論文の概要: SDGMNet: Statistic-based Dynamic Gradient Modulation for Local
Descriptor Learning
- arxiv url: http://arxiv.org/abs/2106.04434v2
- Date: Wed, 9 Jun 2021 12:45:28 GMT
- ステータス: 処理完了
- システム内更新日: 2021-06-10 10:51:00.297600
- Title: SDGMNet: Statistic-based Dynamic Gradient Modulation for Local
Descriptor Learning
- Title(参考訳): sdgmnet:局所ディスクリプタ学習のための統計に基づく動的勾配変調
- Authors: Jiayi Ma and Yuxin Deng
- Abstract要約: 本稿では,局所記述子学習における三重項損失を改善するためにSDGMNetという動的勾配変調を提案する。
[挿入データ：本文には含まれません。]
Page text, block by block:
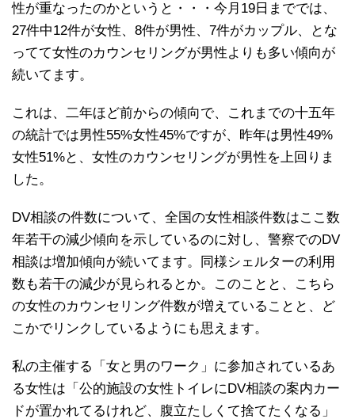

本稿では,一般的な三重項に基づく損失のバック伝播に関する深い解析を行い,距離測定のための包含角度を導入する。
我々の新しい記述子は、パッチ検証、マッチング、検索タスクを含む標準ベンチマークにおける過去の最先端技術を上回っている。
- 参考スコア(独自算出の注目度): 44.69439245287881
- License: http://arxiv.org/licenses/nonexclusive-distrib/1.0/
- Abstract: Modifications on triplet loss that rescale the back-propagated gradients of
special pairs have made significant progress on local descriptor learning.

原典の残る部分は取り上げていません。